[Task goal]
Count how many lines below include the string "inoltro". Only that number should appear in the reply.

[Data listing]
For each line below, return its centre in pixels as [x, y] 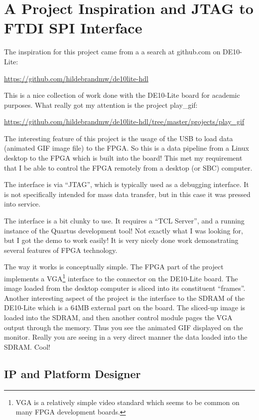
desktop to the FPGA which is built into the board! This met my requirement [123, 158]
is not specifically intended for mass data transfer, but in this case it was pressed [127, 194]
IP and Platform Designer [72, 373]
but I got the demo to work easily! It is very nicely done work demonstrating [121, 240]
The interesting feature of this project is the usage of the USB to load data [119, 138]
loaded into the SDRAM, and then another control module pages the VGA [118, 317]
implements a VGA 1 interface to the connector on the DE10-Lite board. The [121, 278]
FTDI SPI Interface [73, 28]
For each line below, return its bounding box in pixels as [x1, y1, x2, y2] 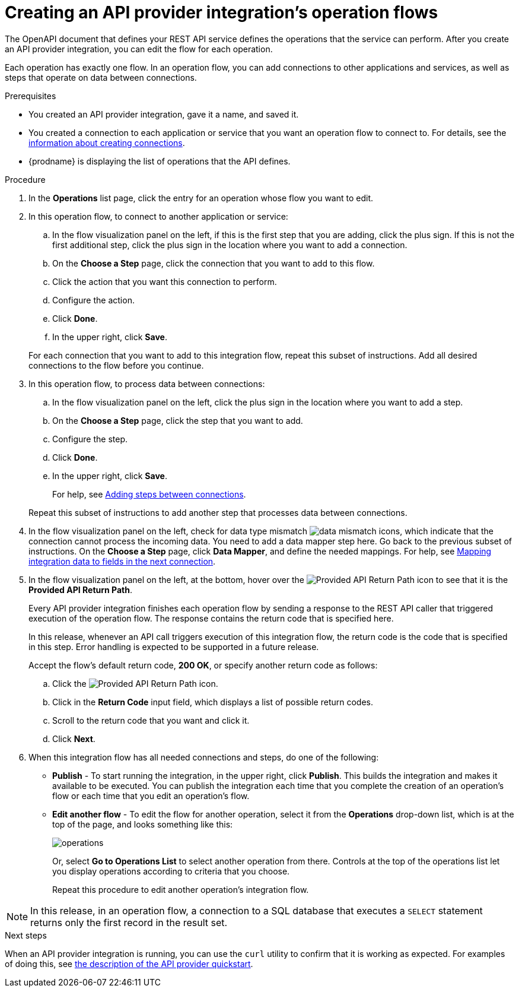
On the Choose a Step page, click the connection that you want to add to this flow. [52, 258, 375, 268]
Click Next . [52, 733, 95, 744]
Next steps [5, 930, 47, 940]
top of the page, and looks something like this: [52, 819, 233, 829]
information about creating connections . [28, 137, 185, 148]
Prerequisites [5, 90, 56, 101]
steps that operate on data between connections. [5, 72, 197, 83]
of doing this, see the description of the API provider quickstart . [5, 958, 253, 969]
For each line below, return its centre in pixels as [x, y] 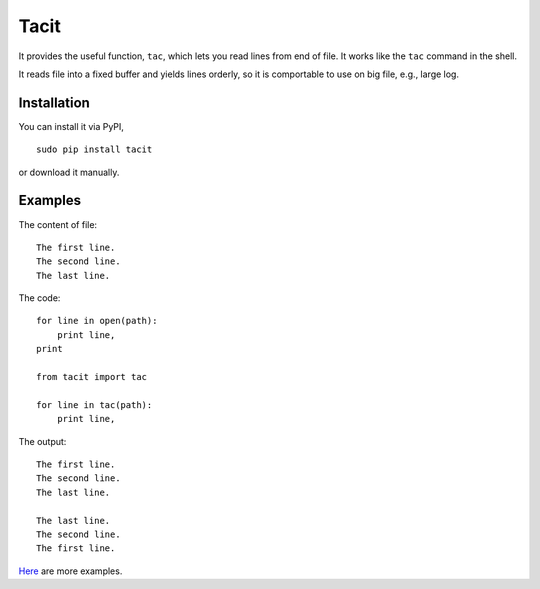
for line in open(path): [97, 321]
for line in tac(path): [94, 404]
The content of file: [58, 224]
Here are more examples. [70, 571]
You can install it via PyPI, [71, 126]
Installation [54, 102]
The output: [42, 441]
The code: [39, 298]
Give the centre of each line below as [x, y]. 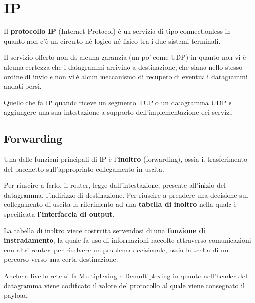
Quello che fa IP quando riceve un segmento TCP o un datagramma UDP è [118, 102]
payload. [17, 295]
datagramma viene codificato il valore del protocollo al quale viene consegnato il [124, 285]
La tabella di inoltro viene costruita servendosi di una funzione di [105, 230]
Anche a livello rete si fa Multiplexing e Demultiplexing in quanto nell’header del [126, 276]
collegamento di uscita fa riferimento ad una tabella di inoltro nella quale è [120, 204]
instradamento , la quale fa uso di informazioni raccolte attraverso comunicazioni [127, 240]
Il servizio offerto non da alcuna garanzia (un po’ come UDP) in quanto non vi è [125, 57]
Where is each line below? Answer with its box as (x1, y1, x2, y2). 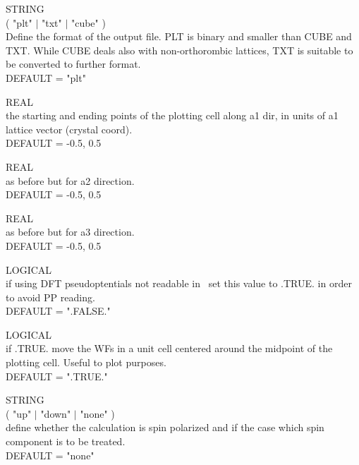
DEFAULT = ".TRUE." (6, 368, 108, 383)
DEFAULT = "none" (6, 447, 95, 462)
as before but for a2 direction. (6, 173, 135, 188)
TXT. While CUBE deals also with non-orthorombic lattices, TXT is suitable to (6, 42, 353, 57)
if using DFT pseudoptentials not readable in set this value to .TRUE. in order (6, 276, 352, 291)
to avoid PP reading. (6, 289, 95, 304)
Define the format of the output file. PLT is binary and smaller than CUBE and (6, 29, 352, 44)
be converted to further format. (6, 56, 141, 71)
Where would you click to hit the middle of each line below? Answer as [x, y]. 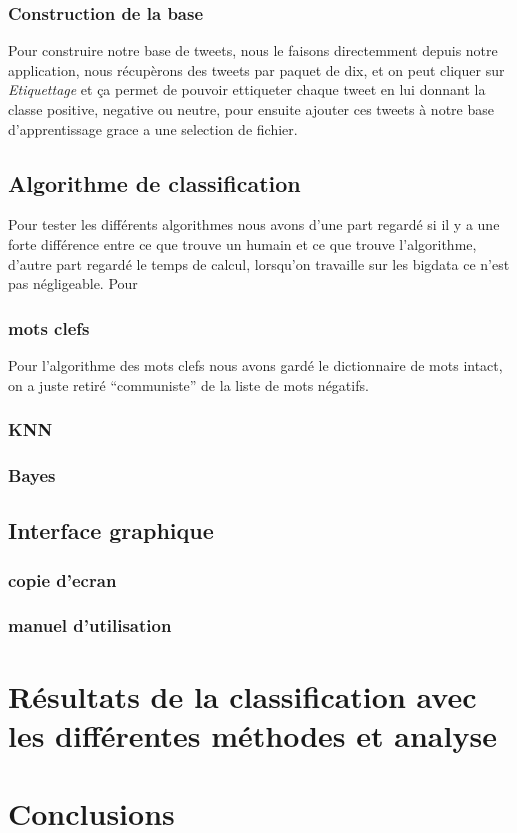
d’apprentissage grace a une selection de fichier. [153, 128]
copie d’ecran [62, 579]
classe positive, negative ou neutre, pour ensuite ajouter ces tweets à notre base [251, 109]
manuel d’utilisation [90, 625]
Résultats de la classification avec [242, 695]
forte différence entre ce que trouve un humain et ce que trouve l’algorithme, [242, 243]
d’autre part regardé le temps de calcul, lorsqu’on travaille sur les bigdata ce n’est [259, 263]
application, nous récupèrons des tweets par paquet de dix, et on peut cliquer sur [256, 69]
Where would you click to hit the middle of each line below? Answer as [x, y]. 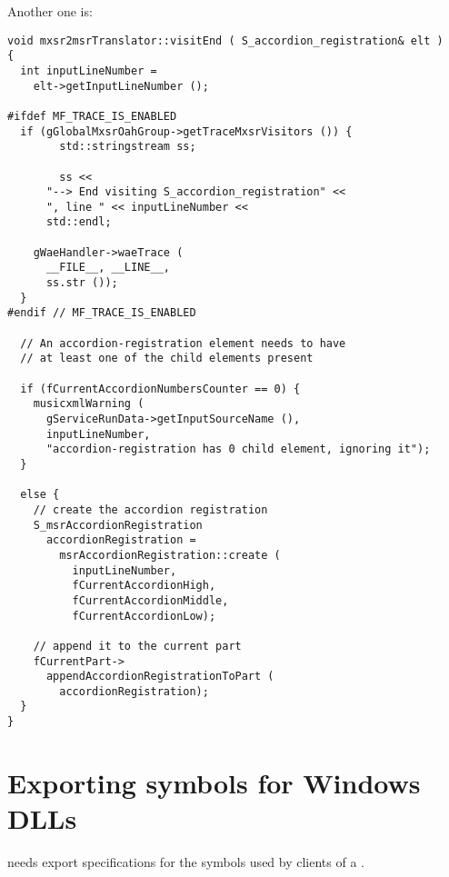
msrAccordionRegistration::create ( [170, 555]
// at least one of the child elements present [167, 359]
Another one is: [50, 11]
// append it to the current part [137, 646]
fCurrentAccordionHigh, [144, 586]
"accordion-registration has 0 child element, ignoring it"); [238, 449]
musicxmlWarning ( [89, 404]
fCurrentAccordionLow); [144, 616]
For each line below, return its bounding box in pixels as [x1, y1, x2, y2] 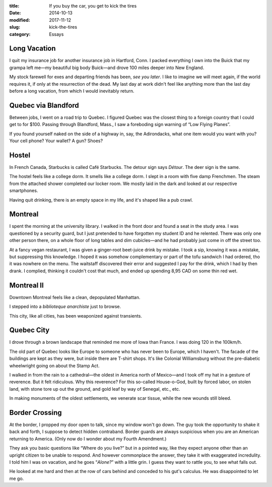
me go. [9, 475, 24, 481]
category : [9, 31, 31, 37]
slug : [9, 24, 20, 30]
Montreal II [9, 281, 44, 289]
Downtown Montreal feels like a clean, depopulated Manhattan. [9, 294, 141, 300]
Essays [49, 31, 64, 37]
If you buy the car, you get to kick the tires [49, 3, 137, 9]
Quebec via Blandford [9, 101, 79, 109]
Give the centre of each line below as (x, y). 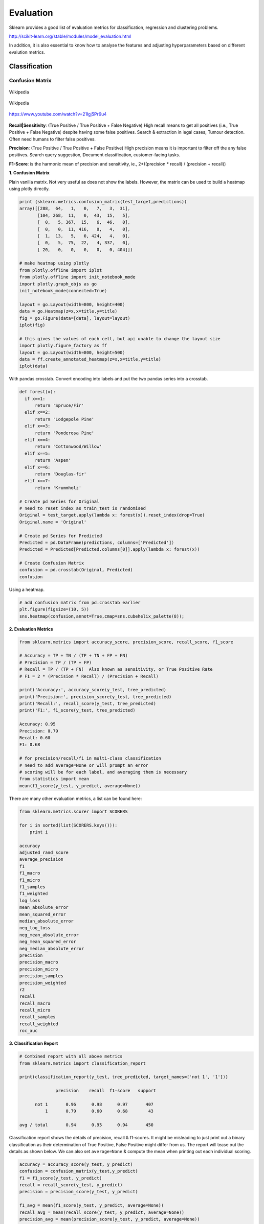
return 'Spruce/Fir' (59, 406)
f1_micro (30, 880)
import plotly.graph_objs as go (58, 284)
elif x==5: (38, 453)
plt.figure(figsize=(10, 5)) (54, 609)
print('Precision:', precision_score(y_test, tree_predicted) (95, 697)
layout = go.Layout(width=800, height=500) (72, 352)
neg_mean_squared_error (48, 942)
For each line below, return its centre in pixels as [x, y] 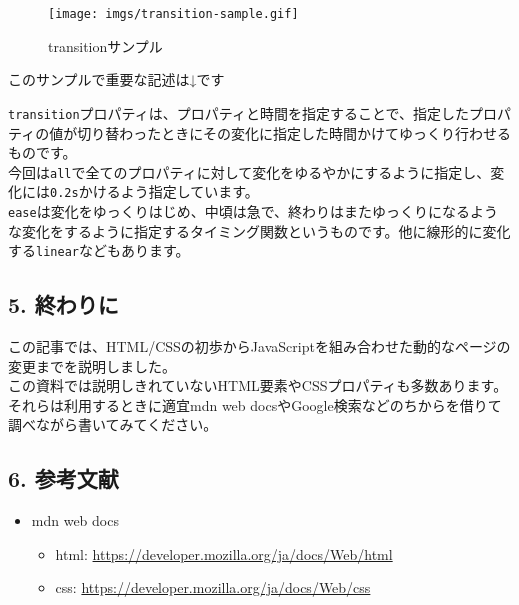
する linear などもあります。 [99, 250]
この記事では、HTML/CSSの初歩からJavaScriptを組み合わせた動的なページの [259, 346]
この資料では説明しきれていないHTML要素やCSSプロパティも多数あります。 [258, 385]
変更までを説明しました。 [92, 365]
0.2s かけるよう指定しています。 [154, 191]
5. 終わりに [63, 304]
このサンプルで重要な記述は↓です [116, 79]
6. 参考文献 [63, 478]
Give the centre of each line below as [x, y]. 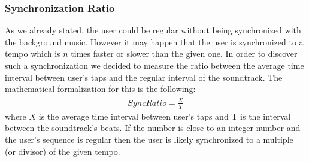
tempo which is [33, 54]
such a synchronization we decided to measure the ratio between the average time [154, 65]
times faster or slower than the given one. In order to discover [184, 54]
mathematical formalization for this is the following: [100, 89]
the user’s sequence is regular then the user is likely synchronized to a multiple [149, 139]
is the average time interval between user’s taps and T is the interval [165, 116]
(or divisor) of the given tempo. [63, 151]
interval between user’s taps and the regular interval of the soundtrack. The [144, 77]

[Exercise result]
2